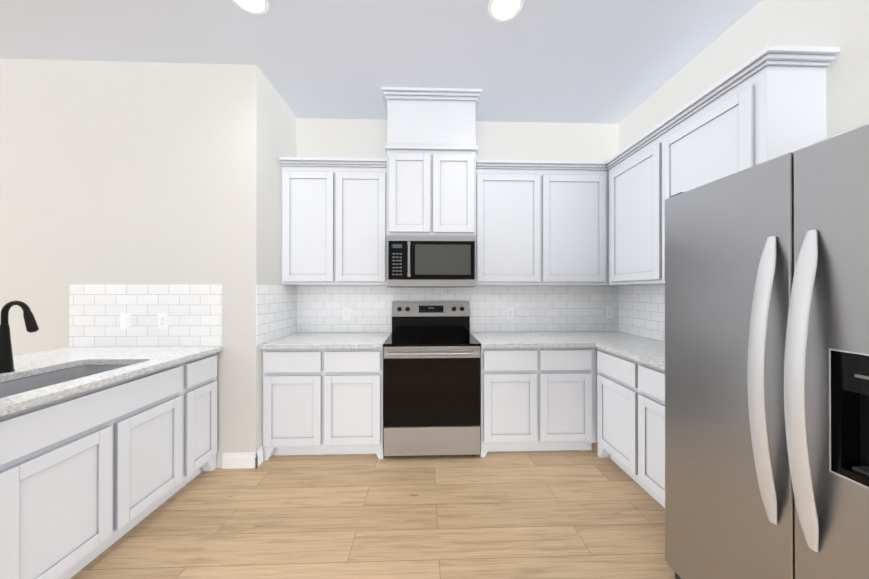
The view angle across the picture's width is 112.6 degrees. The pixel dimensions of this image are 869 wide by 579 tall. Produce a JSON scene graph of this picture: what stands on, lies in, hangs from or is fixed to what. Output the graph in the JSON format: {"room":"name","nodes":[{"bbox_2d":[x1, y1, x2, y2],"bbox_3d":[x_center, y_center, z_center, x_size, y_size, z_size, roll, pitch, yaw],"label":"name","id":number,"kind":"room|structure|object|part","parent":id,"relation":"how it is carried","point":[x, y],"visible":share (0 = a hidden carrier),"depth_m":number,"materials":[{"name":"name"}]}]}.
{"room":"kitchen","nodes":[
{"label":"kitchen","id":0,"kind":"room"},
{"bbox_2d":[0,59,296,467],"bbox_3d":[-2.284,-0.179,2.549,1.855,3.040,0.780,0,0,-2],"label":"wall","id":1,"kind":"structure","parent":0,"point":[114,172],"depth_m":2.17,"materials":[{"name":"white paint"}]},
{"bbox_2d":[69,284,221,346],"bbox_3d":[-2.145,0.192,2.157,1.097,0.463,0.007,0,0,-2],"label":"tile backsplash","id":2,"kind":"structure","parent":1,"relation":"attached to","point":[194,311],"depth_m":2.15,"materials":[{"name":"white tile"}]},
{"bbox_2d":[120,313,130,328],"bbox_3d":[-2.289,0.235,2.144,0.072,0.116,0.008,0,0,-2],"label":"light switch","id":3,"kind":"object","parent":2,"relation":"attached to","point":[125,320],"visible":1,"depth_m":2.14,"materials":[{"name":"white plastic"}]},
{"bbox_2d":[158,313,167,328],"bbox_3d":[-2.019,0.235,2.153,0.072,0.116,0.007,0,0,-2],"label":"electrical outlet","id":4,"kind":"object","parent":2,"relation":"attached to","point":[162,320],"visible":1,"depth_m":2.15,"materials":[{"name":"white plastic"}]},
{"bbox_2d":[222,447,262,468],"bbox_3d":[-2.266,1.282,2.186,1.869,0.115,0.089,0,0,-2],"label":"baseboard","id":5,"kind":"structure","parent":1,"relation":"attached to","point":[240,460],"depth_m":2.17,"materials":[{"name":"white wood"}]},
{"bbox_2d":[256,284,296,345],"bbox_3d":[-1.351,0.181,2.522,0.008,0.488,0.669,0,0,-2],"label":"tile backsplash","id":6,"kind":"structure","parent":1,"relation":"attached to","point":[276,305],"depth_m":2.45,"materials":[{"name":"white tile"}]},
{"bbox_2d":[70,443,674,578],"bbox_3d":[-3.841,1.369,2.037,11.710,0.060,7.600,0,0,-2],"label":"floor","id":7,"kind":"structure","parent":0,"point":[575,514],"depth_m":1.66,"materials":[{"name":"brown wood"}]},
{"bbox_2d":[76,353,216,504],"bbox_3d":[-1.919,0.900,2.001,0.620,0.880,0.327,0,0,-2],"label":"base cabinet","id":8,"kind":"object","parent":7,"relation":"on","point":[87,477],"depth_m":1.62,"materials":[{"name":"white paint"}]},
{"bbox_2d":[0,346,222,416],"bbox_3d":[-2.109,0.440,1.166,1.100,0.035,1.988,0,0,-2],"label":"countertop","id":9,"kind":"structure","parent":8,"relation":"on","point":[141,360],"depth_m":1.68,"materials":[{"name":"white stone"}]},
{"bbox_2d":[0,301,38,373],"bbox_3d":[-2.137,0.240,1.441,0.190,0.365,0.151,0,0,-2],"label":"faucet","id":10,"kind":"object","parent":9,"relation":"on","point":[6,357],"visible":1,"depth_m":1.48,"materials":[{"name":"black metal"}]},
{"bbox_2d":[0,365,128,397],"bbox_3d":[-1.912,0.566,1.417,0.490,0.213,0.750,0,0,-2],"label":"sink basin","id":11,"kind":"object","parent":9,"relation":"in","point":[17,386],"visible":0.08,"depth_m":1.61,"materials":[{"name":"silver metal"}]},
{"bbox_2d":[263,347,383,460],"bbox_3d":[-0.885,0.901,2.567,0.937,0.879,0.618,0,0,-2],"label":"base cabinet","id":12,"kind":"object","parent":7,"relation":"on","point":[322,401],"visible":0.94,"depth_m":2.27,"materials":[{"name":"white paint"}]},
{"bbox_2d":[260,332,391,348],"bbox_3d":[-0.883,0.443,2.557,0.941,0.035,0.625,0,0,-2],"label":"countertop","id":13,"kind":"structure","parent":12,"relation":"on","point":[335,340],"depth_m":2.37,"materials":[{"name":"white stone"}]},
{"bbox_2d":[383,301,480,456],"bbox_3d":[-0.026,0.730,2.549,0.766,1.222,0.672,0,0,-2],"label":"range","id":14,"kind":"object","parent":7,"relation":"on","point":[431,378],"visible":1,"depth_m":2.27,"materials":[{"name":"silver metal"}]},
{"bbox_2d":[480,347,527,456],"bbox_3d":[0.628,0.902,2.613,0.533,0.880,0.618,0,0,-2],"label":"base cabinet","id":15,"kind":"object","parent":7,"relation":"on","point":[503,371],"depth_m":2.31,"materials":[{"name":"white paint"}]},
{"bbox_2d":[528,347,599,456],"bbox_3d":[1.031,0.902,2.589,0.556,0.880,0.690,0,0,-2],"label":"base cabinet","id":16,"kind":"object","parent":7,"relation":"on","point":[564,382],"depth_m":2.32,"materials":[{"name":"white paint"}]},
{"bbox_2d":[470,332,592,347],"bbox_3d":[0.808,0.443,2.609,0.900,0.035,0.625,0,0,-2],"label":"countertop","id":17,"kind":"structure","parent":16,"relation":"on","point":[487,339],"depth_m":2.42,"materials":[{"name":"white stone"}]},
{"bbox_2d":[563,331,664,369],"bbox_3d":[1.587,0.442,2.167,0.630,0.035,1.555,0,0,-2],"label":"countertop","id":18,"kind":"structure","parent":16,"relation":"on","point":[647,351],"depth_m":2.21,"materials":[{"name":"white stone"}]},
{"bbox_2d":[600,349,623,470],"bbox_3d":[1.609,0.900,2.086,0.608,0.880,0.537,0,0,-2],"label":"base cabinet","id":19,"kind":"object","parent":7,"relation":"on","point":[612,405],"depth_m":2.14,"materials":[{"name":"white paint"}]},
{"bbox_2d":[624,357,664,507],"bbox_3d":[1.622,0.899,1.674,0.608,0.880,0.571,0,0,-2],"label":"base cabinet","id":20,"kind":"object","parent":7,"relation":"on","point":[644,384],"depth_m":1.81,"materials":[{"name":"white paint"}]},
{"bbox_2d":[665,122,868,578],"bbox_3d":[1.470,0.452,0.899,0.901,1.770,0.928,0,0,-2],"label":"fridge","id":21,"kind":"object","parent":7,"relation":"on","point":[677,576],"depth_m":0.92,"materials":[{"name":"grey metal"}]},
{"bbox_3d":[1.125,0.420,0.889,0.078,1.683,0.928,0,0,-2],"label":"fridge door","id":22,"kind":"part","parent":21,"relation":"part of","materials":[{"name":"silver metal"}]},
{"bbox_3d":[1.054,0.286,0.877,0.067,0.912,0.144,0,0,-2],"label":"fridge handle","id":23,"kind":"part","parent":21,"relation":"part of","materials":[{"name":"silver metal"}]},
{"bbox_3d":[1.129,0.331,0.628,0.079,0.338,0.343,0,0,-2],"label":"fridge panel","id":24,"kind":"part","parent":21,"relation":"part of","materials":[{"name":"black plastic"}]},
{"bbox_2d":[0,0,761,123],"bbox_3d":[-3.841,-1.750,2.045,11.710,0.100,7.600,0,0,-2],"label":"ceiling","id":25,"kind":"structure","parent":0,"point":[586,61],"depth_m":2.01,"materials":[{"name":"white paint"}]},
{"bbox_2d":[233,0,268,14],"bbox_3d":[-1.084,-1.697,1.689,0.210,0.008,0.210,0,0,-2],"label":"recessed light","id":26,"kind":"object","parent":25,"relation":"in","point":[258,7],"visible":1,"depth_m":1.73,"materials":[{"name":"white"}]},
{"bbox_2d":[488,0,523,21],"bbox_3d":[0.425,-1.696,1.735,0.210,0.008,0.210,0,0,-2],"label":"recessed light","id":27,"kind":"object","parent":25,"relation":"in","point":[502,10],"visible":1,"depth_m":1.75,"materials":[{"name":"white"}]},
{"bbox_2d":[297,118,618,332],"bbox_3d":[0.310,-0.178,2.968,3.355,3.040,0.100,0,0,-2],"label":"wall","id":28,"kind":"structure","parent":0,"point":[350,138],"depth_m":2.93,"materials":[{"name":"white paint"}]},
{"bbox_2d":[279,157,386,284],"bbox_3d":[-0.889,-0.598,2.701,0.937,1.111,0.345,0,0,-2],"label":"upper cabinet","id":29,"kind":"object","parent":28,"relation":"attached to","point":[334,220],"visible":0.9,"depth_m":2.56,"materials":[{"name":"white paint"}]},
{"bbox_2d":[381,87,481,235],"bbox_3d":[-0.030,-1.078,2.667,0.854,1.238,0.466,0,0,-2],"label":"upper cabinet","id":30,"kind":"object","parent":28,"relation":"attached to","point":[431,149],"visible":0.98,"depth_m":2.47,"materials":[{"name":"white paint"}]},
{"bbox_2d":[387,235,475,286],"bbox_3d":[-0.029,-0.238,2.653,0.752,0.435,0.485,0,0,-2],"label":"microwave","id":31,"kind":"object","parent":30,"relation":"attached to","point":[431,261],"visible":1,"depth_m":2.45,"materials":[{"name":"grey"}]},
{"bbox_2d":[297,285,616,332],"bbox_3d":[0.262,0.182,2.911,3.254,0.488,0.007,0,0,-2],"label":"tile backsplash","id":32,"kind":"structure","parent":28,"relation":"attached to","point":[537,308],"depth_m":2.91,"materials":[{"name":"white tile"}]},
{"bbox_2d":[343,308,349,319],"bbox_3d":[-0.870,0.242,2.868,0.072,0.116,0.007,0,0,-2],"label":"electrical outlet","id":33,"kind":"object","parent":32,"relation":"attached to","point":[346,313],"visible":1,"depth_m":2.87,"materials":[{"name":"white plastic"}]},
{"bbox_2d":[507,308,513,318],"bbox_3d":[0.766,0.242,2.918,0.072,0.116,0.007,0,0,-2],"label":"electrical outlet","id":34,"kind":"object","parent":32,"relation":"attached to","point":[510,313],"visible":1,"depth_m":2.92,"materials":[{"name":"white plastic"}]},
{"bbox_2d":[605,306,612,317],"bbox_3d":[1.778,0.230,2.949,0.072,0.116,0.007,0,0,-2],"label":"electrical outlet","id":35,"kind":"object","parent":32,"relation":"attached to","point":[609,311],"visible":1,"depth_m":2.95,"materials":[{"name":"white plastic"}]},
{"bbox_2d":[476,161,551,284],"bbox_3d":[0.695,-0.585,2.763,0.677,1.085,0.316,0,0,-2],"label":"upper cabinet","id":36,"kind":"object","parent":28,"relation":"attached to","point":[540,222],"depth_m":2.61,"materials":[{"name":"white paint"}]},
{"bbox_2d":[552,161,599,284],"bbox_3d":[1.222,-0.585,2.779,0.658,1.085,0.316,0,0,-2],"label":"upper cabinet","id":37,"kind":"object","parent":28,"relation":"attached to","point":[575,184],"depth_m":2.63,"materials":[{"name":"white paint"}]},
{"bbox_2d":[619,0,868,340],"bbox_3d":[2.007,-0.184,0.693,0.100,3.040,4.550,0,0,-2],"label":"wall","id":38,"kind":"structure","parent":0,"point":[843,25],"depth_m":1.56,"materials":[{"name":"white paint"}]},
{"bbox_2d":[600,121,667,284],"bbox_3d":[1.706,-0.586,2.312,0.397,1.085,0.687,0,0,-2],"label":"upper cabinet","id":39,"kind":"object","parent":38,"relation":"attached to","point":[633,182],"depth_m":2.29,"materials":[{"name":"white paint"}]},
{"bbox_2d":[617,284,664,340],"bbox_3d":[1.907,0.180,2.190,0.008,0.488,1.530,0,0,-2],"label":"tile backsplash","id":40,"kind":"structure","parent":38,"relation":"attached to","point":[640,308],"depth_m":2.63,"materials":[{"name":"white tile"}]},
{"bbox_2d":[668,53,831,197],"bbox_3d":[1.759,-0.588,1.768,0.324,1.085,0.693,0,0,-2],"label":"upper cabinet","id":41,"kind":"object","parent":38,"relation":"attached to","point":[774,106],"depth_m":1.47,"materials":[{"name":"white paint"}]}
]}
....................
YOUR GOAL: Give the number of lines in the records that hold the word "plastic", with no other words.

THE ANSWER: 6